The amounts outstanding under the Credit Facility may be accelerated upon certain events, including: (a) required mandatory prepayments upon an asset sale; (b) in the event the Company is subject to (i) any litigation brought by a Governmental Authority (as defined in the Credit Facility) including intervention after litigation is commenced by a Person (as defined in the Credit Facility), or (ii) any final administrative action by a Governmental Authority, in each case arising out of or in connection with any of the Company’s registry studies, payments made to doctors or training activities with respect to healthcare professionals (excluding certain final administrative actions that have been fully and finally resolved by the parties pursuant to a settlement agreement) or (c) upon the occurrence of an event of default (either automatically or at the option of the Lender depending on the nature of the event). In addition, the Company has the right to prepay any amounts outstanding under the Credit Facility. Upon maturity or upon such earlier repayment of the Credit Facility, the Company will repay the principal balance and provide a make-whole payment calculated to generate an internal rate of return to the Lender equal to 11.5%, less the total of all quarterly interest and royalty payments previously paid to the Lender. See Note 15 - Commitments and Contingencies for further information related to the make-whole payment calculation.
Upon the occurrence of an event of default, the interest rate incurred on amounts outstanding under the Credit Facility will be increased by 4%. The Credit Facility includes a financial covenant requiring the Company to achieve certain revenue targets each quarter. As of December 31, 2024, the Company was in compliance with all the covenants. In the event of a failure to meet such covenants, the Company may avoid a default by electing to be subject to a liquidity covenant and meeting all of the obligations required by such covenant. The borrowings under the Credit Facility are secured by substantially all of the assets of the Company.
The debt derivative liabilities are recorded at fair value, with the change in fair value reported in Change in fair value of derivatives on the Consolidated Statements of Operations at each reporting date. See Note 6 - Fair Value Measurement.
Unamortized Debt Discount and Financing Fees
The unamortized debt discount consists of the remaining initial fair values of the embedded derivatives related to the Credit Facility.
The financing fees for the Credit Facility were $642 and recorded as a contra liability to Long-term debt on the Consolidated Balance Sheets.

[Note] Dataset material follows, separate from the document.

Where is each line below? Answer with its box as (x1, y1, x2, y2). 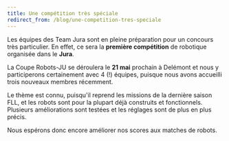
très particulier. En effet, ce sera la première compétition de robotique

Amortization of debt discount and deferred financing fees for the years ended December 31, 2024, 2023 and 2022 was $893, $891 and $891, respectively, and recorded in interest expense using the effective interest rate method.
Other Credit Facilities
The Company had restricted cash of $6,000 and $6,002 at December 31, 2024 and 2023, respectively. The December 31, 2024 and 2023 balances both include $6,000, which represents collateral for an irrevocable standby letter of credit.